Prompt: Exclude the pictures and transcribe the rest of the data below exactly.

─── Entries supplied ───

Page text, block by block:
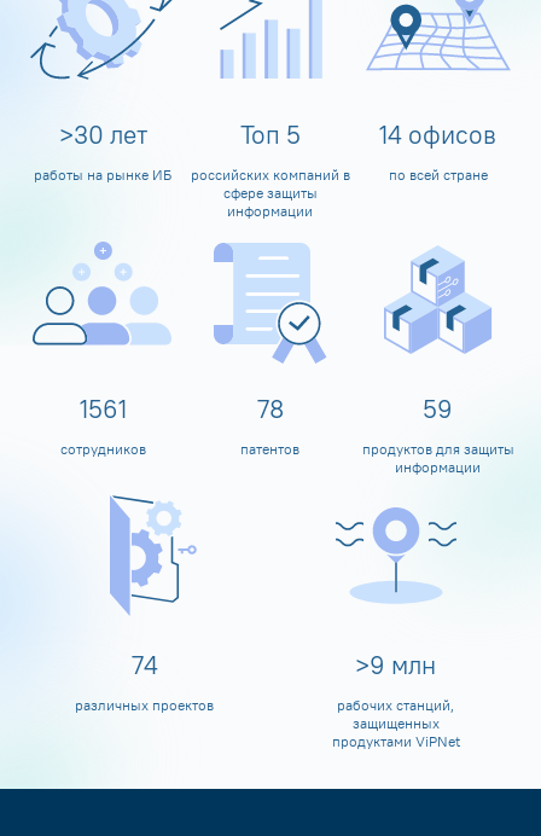
>30 лет
работы на рынке ИБ
Топ 5
российских компаний в
сфере защиты
информации
14 офисов
по всей стране
1600
сотрудников
80
патентов
60
продуктов для защиты
информации
80
различных проектов
>10 млн
рабочих станций,
защищенных
продуктами ViPNet
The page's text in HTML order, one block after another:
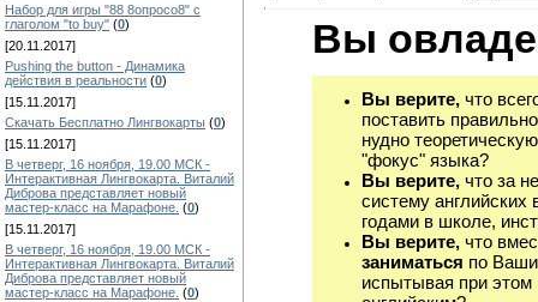
Набор для игры "88 8опросо8" с
глаголом "to buy" (0)
[20.11.2017]
Pushing the button - Динамика
действия в реальности (0)
[15.11.2017]
Скачать Бесплатно Лингвокарты (0)
[15.11.2017]
В четверг, 16 ноября, 19.00 МСК -
Интерактивная Лингвокарта. Виталий
Диброва представляет новый
мастер-класс на Марафоне. (0)
[15.11.2017]
В четверг, 16 ноября, 19.00 МСК -
Интерактивная Лингвокарта. Виталий
Диброва представляет новый
мастер-класс на Марафоне. (0)
Вы
Вы верите, что
поставить
нудно
"фокус" языка?
Вы верите, что за
систему
годами в школе,
Вы верите, что
заниматься по
испытывая при этом
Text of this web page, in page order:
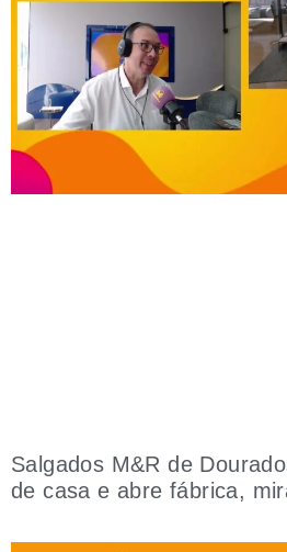
Salgados M&R de
de casa e abre fábrica,
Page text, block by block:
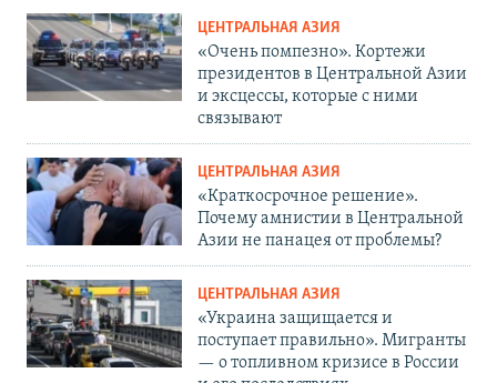
ЦЕНТРАЛЬНАЯ АЗИЯ
«Очень помпезно». Кортежи
президентов в Центральной Азии
и эксцессы, которые с ними
связывают
ЦЕНТРАЛЬНАЯ АЗИЯ
«Краткосрочное решение».
Почему амнистии в Центральной
Азии не панацея от проблемы?
ЦЕНТРАЛЬНАЯ АЗИЯ
«Украина защищается и
поступает правильно». Мигранты
— о топливном кризисе в России
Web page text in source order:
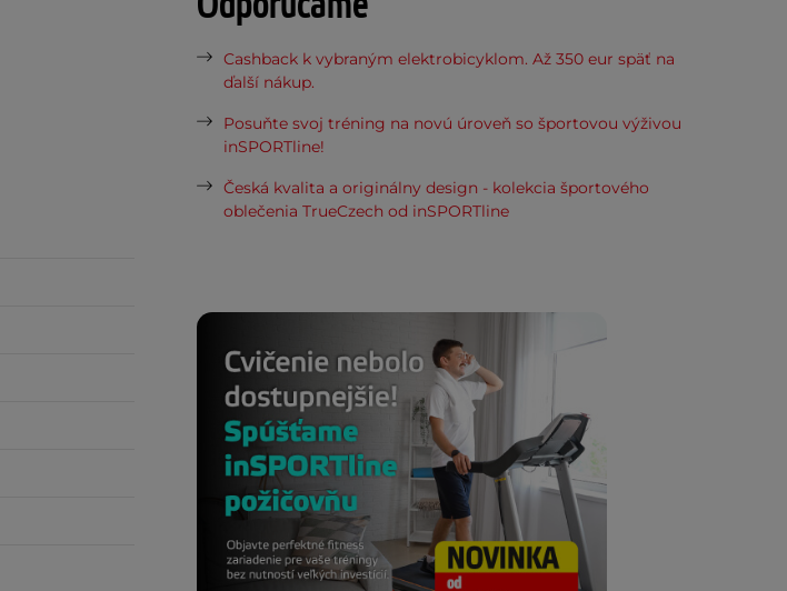
Cashback k vybraným elektrobicyklom. Až 350 eur späť na
ďalší nákup.
Posuňte svoj tréning na novú úroveň so športovou výživou
inSPORTline!
Česká kvalita a originálny design - kolekcia športového
oblečenia TrueCzech od inSPORTline
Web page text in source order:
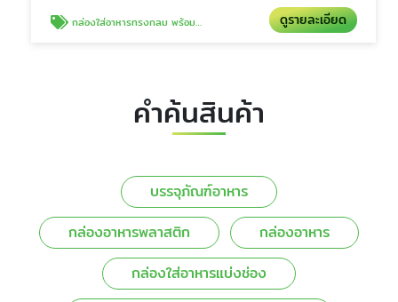
กล่องใส่อาหารทรงกลม พร้อมฝาปิด ดูรายละเอียด
คำค้นสินค้า
บรรจุภัณฑ์อาหาร
กล่องอาหารพลาสติก
กล่องอาหาร
กล่องใส่อาหารแบ่งช่อง
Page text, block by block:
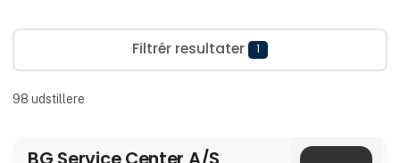
Filtrér resultater 1
98 udstillere
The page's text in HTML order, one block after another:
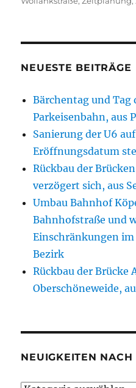
NEUESTE BEITRÄGE
Bärchentag und Tag
Parkeisenbahn, aus
Sanierung der U6
Eröffnungsdatum
Rückbau der
verzögert sich, aus
Umbau Bahnhof
Bahnhofstraße und
Einschränkungen
Bezirk
Rückbau der Brücke
Oberschöneweide,
NEUIGKEITEN NACH

───

Result of the task:
Page text, block by block:
>30 лет
работы на рынке ИБ
Топ 5
российских компаний в
сфере защиты
информации
14 офисов
по всей стране
1600
сотрудников
80
патентов
60
продуктов для защиты
информации
80
различных проектов
>10 млн
рабочих станций,
защищенных
продуктами ViPNet
The page's text in HTML order, one block after another:
Набор для игры "88 8опросо8" с
глаголом "to buy" (0)
[20.11.2017]
Pushing the button - Динамика
действия в реальности (0)
[15.11.2017]
Скачать Бесплатно Лингвокарты (0)
[15.11.2017]
В четверг, 16 ноября, 19.00 МСК -
Интерактивная Лингвокарта. Виталий
Диброва представляет новый
мастер-класс на Марафоне. (0)
[15.11.2017]
В четверг, 16 ноября, 19.00 МСК -
Интерактивная Лингвокарта. Виталий
Диброва представляет новый
мастер-класс на Марафоне. (0)
Вы
Вы верите, что
поставить
нудно
"фокус" языка?
Вы верите, что за
систему
годами в школе,
Вы верите, что
заниматься по
испытывая при этом
Text of this web page, in page order:
Salgados M&R de
de casa e abre fábrica,
Page text, block by block:
ЦЕНТРАЛЬНАЯ АЗИЯ
«Очень помпезно». Кортежи
президентов в Центральной Азии
и эксцессы, которые с ними
связывают
ЦЕНТРАЛЬНАЯ АЗИЯ
«Краткосрочное решение».
Почему амнистии в Центральной
Азии не панацея от проблемы?
ЦЕНТРАЛЬНАЯ АЗИЯ
«Украина защищается и
поступает правильно». Мигранты
— о топливном кризисе в России
Web page text in source order:
Cashback k vybraným elektrobicyklom. Až 350 eur späť na
ďalší nákup.
Posuňte svoj tréning na novú úroveň so športovou výživou
inSPORTline!
Česká kvalita a originálny design - kolekcia športového
oblečenia TrueCzech od inSPORTline
Web page text in source order:
กล่องใส่อาหารทรงกลม พร้อมฝาปิด ดูรายละเอียด
คำค้นสินค้า
บรรจุภัณฑ์อาหาร
กล่องอาหารพลาสติก
กล่องอาหาร
กล่องใส่อาหารแบ่งช่อง
Page text, block by block:
Filtrér resultater 1
98 udstillere
The page's text in HTML order, one block after another:
NEUESTE BEITRÄGE
Bärchentag und Tag
Parkeisenbahn, aus
Sanierung der U6
Eröffnungsdatum
Rückbau der
verzögert sich, aus
Umbau Bahnhof
Bahnhofstraße und
Einschränkungen
Bezirk
Rückbau der Brücke
Oberschöneweide,
NEUIGKEITEN NACH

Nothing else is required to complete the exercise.